这正是这里发生的事情。文档暗示best_estimator_属性,就像estimator初始化器的参数一样,不是 estimator instance,它是 estimator type,并且“为每个网格点实例化该类型的对象。”

So, if you want to call methods, you have to construct an object of that type, for some particular grid point.

所以,如果你想调用方法,你必须为某个特定的网格点构造一个该类型的对象。

However, from a quick glance at the docs, if you're trying to get the params that were used for the particular instance of the best estimator that returned the best score, isn't that just going to be best_params_? (I apologize that this part is a bit of a guess…)

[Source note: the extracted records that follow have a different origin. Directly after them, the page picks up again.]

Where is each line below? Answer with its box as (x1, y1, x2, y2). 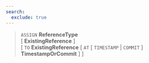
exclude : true (11, 14, 47, 20)
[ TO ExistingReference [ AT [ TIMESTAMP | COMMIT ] (20, 43, 144, 51)
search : (5, 8, 26, 15)
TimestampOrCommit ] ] (20, 50, 84, 57)
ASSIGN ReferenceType (20, 31, 78, 38)
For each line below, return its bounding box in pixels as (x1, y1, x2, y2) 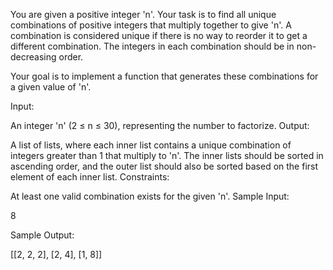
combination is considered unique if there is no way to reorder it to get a (10, 30, 308, 41)
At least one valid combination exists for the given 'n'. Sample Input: (10, 190, 290, 202)
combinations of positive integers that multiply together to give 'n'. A (10, 19, 292, 31)
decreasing (10, 51, 57, 63)
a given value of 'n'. (10, 81, 92, 93)
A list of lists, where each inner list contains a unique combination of (10, 139, 292, 151)
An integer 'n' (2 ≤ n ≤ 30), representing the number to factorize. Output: (10, 120, 310, 131)
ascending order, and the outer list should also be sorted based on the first (10, 160, 319, 172)
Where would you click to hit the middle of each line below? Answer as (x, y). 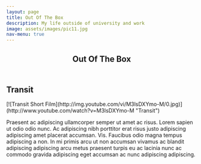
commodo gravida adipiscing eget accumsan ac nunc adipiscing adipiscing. (101, 154)
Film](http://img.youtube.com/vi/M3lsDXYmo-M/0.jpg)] (114, 104)
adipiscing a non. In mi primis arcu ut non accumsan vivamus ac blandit (95, 141)
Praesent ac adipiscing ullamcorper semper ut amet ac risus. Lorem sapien (100, 122)
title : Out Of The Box (35, 18)
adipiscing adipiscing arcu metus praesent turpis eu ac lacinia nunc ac (94, 148)
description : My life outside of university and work (76, 23)
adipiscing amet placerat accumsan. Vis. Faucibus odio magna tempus (94, 135)
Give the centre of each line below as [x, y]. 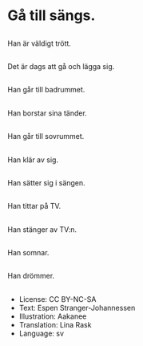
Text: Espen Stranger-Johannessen [77, 307]
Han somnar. [28, 253]
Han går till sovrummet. [46, 136]
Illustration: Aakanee [53, 316]
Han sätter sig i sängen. [46, 182]
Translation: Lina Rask [55, 324]
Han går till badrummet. [46, 90]
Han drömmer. [31, 276]
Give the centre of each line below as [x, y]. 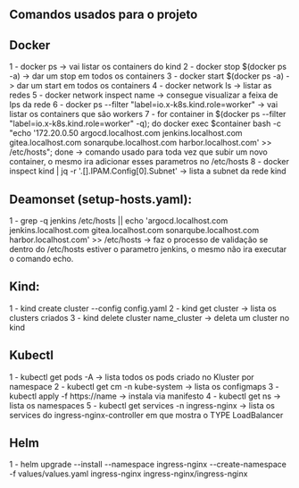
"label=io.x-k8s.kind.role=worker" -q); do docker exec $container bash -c [145, 123]
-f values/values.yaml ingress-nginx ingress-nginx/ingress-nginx [129, 474]
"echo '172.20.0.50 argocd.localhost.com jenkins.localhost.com [126, 133]
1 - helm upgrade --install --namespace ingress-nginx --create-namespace [148, 465]
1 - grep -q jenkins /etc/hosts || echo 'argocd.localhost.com [119, 221]
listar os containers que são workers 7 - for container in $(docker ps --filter [148, 114]
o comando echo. [42, 259]
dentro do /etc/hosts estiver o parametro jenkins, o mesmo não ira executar [148, 249]
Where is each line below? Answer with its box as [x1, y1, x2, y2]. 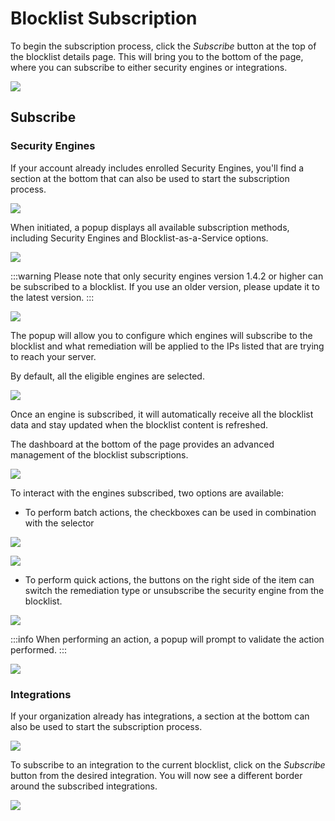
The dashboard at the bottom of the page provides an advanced [10, 438, 275, 450]
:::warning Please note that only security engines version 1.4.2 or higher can [10, 270, 324, 282]
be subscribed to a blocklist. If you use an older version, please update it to [10, 280, 320, 292]
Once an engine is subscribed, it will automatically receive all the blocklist [10, 408, 314, 420]
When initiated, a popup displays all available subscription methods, [10, 221, 290, 233]
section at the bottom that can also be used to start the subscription [10, 172, 290, 184]
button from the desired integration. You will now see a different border [10, 769, 303, 781]
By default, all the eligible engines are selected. [10, 370, 205, 382]
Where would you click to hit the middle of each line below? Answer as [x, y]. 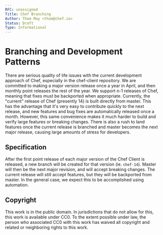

但是,快速浏览一下文档,如果您试图获取用于返回最佳分数的最佳估计器的特定实例的参数,那不就是这样best_params_吗?(我很抱歉这部分有点猜测......)



For the Pipelinecall, you definitely have an instance there. And the only documentationfor that method is a param spec which shows that it takes one optional argument, deep. But under the covers, it's probably forwarding the get_params()call to one of its attributes. And with ('clf', LogisticRegression), it looks like you're constructing it with the classLogisticRegression, rather than an instance of that class, so if that's what it ends up forwarding to, that would explain the problem.

对于Pipeline呼叫,您肯定在那里有一个实例。该方法的唯一文档是 param 规范,它表明它采用一个可选参数deep. 但在幕后,它可能会将get_params()调用转发到其属性之一。和('clf', LogisticRegression),看起来你是用class构造它LogisticRegression,而不是那个类的实例,所以如果这就是它最终转发到的,那就可以解释问题了。



* The reason the error says "missing 1 required positional argument: 'self'" instead of "must be called on an instance" or something is that in Python, d.keys()is effectively turned into dict.keys(d), and it's perfectly legal (and sometimes useful) to call it that way explicitly, so Python can't really tell you that dict.keys()is illegal, just that it's missing the selfargument.

* 错误的原因是“缺少 1 个必需的位置参数:‘self’”而不是“必须在实例上调用”或其他原因,在 Python 中,d.keys()实际上变成了dict.keys(d),并且调用它是完全合法的(有时是有用的)明确地那样做,所以 Python 不能真正告诉你这dict.keys()是非法的,只是它缺少self参数。